Hark, who murmurs about the Official Secrets Act and gaping Chikurubi?"
      That Moyo's fallout with Charamba is now being played out in their
creation - the Manheru column - is a fascinating turn of events as the two
have, in the past, used the column to chide, disparage and ridicule
opponents and perceived enemies. Frequent targets have been journalists in
the private media, opposition politicians and critics of Zimbabwe's
government.
      Moyo's revelation, made in a lengthy article on a possible "Third Way"

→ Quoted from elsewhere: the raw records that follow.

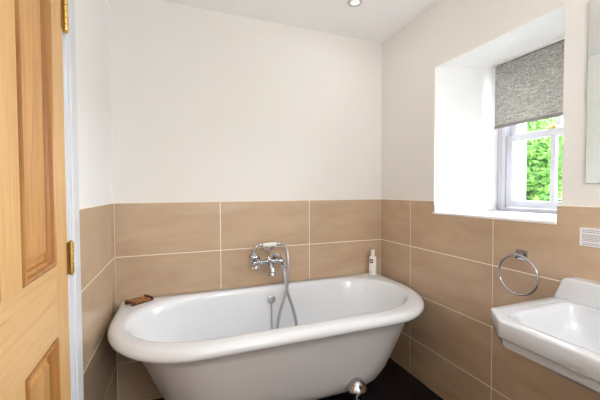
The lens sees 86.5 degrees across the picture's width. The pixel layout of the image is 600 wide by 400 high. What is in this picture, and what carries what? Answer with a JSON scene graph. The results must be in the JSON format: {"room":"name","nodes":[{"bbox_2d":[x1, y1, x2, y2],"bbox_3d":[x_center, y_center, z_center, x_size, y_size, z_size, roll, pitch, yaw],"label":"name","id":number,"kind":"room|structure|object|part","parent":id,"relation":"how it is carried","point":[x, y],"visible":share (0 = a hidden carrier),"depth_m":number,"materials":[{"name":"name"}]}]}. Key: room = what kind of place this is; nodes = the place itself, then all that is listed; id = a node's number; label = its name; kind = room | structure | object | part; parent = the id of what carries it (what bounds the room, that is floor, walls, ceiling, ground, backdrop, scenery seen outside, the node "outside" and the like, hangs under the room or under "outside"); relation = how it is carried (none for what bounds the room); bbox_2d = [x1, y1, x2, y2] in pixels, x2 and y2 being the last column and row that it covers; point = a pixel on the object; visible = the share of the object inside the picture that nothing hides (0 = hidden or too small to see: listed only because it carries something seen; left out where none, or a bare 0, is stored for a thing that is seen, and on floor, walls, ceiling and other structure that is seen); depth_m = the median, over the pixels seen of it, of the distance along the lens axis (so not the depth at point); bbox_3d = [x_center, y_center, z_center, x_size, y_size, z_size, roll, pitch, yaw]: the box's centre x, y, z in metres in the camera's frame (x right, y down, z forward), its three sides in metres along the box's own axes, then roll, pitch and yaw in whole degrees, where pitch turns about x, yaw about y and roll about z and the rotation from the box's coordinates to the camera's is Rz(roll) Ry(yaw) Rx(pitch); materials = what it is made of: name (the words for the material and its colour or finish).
{"room":"bathroom","nodes":[
{"label":"bathroom","id":0,"kind":"room"},
{"bbox_2d":[74,0,116,399],"bbox_3d":[-0.563,0.049,0.346,0.138,2.409,3.008,-1,2,-21],"label":"wall","id":1,"kind":"structure","parent":0,"point":[96,207],"depth_m":1.40,"materials":[{"name":"paint"}]},
{"bbox_2d":[0,0,74,399],"bbox_3d":[-0.595,0.194,0.651,0.054,1.987,0.825,-1,2,-23],"label":"door","id":2,"kind":"structure","parent":1,"relation":"in","point":[37,258],"depth_m":0.76,"materials":[{"name":"brown wood"}]},
{"bbox_3d":[-0.593,0.195,0.628,0.040,1.987,0.560,-1,2,-23],"label":"rail","id":3,"kind":"part","parent":2,"relation":"part of","materials":[{"name":"brown wood"}]},
{"bbox_3d":[-0.658,-0.252,0.769,0.023,0.880,0.228,-1,2,-23],"label":"panel","id":4,"kind":"part","parent":2,"relation":"part of","materials":[{"name":"brown wood"}]},
{"bbox_3d":[-0.648,-0.253,0.774,0.026,0.880,0.228,-1,2,-23],"label":"panel moulding","id":5,"kind":"part","parent":2,"relation":"part of","materials":[{"name":"brown wood"}]},
{"bbox_3d":[-0.654,0.690,0.795,0.023,0.605,0.228,-1,2,-23],"label":"panel","id":6,"kind":"part","parent":2,"relation":"part of","materials":[{"name":"brown wood"}]},
{"bbox_3d":[-0.643,0.690,0.799,0.026,0.605,0.228,-1,2,-23],"label":"panel moulding","id":7,"kind":"part","parent":2,"relation":"part of","materials":[{"name":"brown wood"}]},
{"bbox_2d":[62,0,83,399],"bbox_3d":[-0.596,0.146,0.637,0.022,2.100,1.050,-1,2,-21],"label":"trim","id":8,"kind":"structure","parent":1,"relation":"attached to","point":[69,45],"depth_m":1.05,"materials":[{"name":"white paint"}]},
{"bbox_2d":[108,0,381,399],"bbox_3d":[-0.237,-0.002,2.156,2.164,2.409,0.158,-1,2,-21],"label":"wall","id":9,"kind":"structure","parent":0,"point":[231,135],"depth_m":2.00,"materials":[{"name":"paint"}]},
{"bbox_2d":[250,246,286,275],"bbox_3d":[-0.192,0.374,2.007,0.238,0.180,0.169,-1,2,-21],"label":"mixer tap","id":10,"kind":"object","parent":9,"relation":"attached to","point":[276,258],"visible":0.94,"depth_m":2.00,"materials":[{"name":"silver metal"}]},
{"bbox_3d":[-0.275,0.411,1.966,0.053,0.053,0.056,-1,2,-21],"label":"cross handle","id":11,"kind":"part","parent":10,"relation":"part of","materials":[{"name":"silver metal"}]},
{"bbox_3d":[-0.179,0.421,1.975,0.050,0.087,0.097,-1,2,-21],"label":"spout","id":12,"kind":"part","parent":10,"relation":"part of","materials":[{"name":"silver metal"}]},
{"bbox_2d":[249,242,297,328],"bbox_3d":[-0.166,0.586,1.992,0.294,0.637,0.123,-1,2,-17],"label":"handset","id":13,"kind":"object","parent":10,"relation":"on","point":[253,255],"visible":0.8,"depth_m":1.99,"materials":[{"name":"silver metal"}]},
{"bbox_2d":[152,357,443,399],"bbox_3d":[0.347,1.220,0.725,2.200,0.060,3.310,-1,2,-21],"label":"floor","id":14,"kind":"structure","parent":0,"point":[393,382],"depth_m":1.95,"materials":[{"name":"tile"}]},
{"bbox_2d":[107,273,423,399],"bbox_3d":[-0.083,0.861,1.746,1.690,0.606,0.754,-1,2,-21],"label":"bathtub","id":15,"kind":"object","parent":14,"relation":"on","point":[218,344],"visible":0.99,"depth_m":1.54,"materials":[{"name":"white ceramic"}]},
{"bbox_2d":[125,294,153,306],"bbox_3d":[-0.882,0.550,1.751,0.072,0.021,0.124,1,2,31],"label":"soap dish","id":16,"kind":"object","parent":15,"relation":"on","point":[146,298],"visible":1,"depth_m":1.74,"materials":[{"name":"brown wood"}]},
{"bbox_3d":[-0.176,0.785,2.000,0.008,0.302,0.019,-1,2,-21],"label":"plug chain","id":17,"kind":"part","parent":15,"relation":"part of","materials":[{"name":"silver metal"}]},
{"bbox_2d":[369,249,375,274],"bbox_3d":[0.524,0.448,2.304,0.053,0.183,0.052,-2,2,-41],"label":"pump bottle","id":18,"kind":"object","parent":15,"relation":"on","point":[372,259],"visible":1,"depth_m":2.28,"materials":[{"name":"white plastic"}]},
{"bbox_2d":[159,0,439,42],"bbox_3d":[0.337,-1.158,0.660,2.200,0.080,3.310,-1,2,-21],"label":"ceiling","id":19,"kind":"structure","parent":0,"point":[372,20],"depth_m":1.96,"materials":[{"name":"paint"}]},
{"bbox_2d":[348,0,361,6],"bbox_3d":[0.319,-1.147,1.854,0.084,0.006,0.084,-1,2,-21],"label":"recessed light","id":20,"kind":"object","parent":19,"relation":"in","point":[353,3],"visible":1,"depth_m":1.86,"materials":[{"name":"silver metal"}]},
{"bbox_2d":[381,0,599,399],"bbox_3d":[1.422,0.017,1.207,0.674,3.509,4.000,-1,2,-21],"label":"wall","id":21,"kind":"structure","parent":0,"point":[439,138],"depth_m":1.80,"materials":[{"name":"tile"}]},
{"bbox_2d":[433,116,562,224],"bbox_3d":[1.173,-0.372,1.669,0.560,0.920,0.690,-1,2,-21],"label":"window","id":22,"kind":"structure","parent":21,"relation":"in","point":[508,208],"depth_m":1.88,"materials":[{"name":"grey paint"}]},
{"bbox_3d":[1.128,0.082,1.664,0.460,0.014,0.688,-1,2,-21],"label":"sill","id":23,"kind":"part","parent":22,"relation":"part of","materials":[{"name":"paint"}]},
{"bbox_3d":[1.399,-0.381,1.727,0.096,0.908,0.637,-1,2,-21],"label":"frame","id":24,"kind":"part","parent":22,"relation":"part of","materials":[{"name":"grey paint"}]},
{"bbox_3d":[1.379,-0.169,1.732,0.030,0.437,0.520,-1,2,-21],"label":"sash","id":25,"kind":"part","parent":22,"relation":"part of","materials":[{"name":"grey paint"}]},
{"bbox_3d":[1.412,-0.562,1.735,0.036,0.418,0.520,-1,2,-21],"label":"sash","id":26,"kind":"part","parent":22,"relation":"part of","materials":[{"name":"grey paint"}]},
{"bbox_2d":[498,249,538,295],"bbox_3d":[0.966,0.319,1.405,0.046,0.199,0.181,-1,2,-21],"label":"towel ring","id":27,"kind":"object","parent":21,"relation":"attached to","point":[520,254],"visible":1,"depth_m":1.40,"materials":[{"name":"silver metal"}]},
{"bbox_3d":[0.981,0.243,1.413,0.008,0.048,0.048,-1,2,-21],"label":"mounting plate","id":28,"kind":"part","parent":27,"relation":"part of","materials":[{"name":"silver metal"}]},
{"bbox_2d":[493,36,563,128],"bbox_3d":[1.318,-0.629,1.690,0.056,0.400,0.628,-1,2,-21],"label":"roller blind","id":29,"kind":"object","parent":21,"relation":"attached to","point":[529,85],"visible":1,"depth_m":1.76,"materials":[{"name":"grey fabric"}]},
{"bbox_3d":[1.317,-0.820,1.686,0.056,0.020,0.607,-1,2,-21],"label":"head rail","id":30,"kind":"part","parent":29,"relation":"part of","materials":[{"name":"white plastic"}]},
{"bbox_2d":[490,277,599,394],"bbox_3d":[0.926,0.422,0.905,0.480,0.240,0.588,-1,2,-21],"label":"washbasin","id":31,"kind":"object","parent":21,"relation":"attached to","point":[560,333],"visible":1,"depth_m":1.08,"materials":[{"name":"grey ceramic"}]},
{"bbox_2d":[579,227,599,247],"bbox_3d":[1.084,0.139,1.151,0.002,0.068,0.128,-1,2,-21],"label":"card","id":32,"kind":"object","parent":21,"relation":"attached to","point":[590,237],"visible":1,"depth_m":1.18,"materials":[{"name":"grey"}]},
{"bbox_2d":[585,0,599,182],"bbox_3d":[1.181,-0.389,0.890,0.007,0.668,0.631,-1,2,-21],"label":"wall mirror","id":33,"kind":"object","parent":21,"relation":"attached to","point":[593,84],"visible":1,"depth_m":1.17,"materials":[{"name":"grey mirror"}]},
{"label":"outside","id":34,"kind":"structure","parent":0,"visible":0},
{"label":"ground","id":35,"kind":"structure","parent":34,"visible":0},
{"bbox_2d":[526,118,561,199],"bbox_3d":[5.874,-1.040,7.945,3.587,5.226,4.618,-1,2,-14],"label":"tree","id":36,"kind":"object","parent":35,"relation":"on","point":[552,119],"visible":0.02,"depth_m":6.94,"materials":[{"name":"green plant"}]},
{"bbox_2d":[526,117,562,200],"bbox_3d":[3.513,0.180,5.182,1.884,2.983,2.577,1,2,36],"label":"shrub","id":37,"kind":"object","parent":35,"relation":"on","point":[538,151],"visible":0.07,"depth_m":4.41,"materials":[{"name":"green plant"}]}
]}

carried by the NewZimbabwe online news service, also raises questions as to
whether Herald editor Pikirayi Deketeke perjured himself when he claimed to
be the author of the Manheru column during a High Court hearing last year.
      Deketeke's claim, made under oath, sought to deflect legal action
against Moyo, who was being sued for defamation by the ANZ.
      Last July, High Court judge Yunus Omerjee ordered Moyo to pay $2.5
million and Zimbabwe Newspapers - publisher of the Herald - to pay $5
million in defamation charges.
      The mysterious Manheru was ordered to pay $250 000.
      The lawsuit arose from defamatory statements Moyo and Manheru made
against the ANZ's flagship Daily News and its staffers in the Herald on May
17, June 3, June 10, June 14, June 15 and June 18 2003.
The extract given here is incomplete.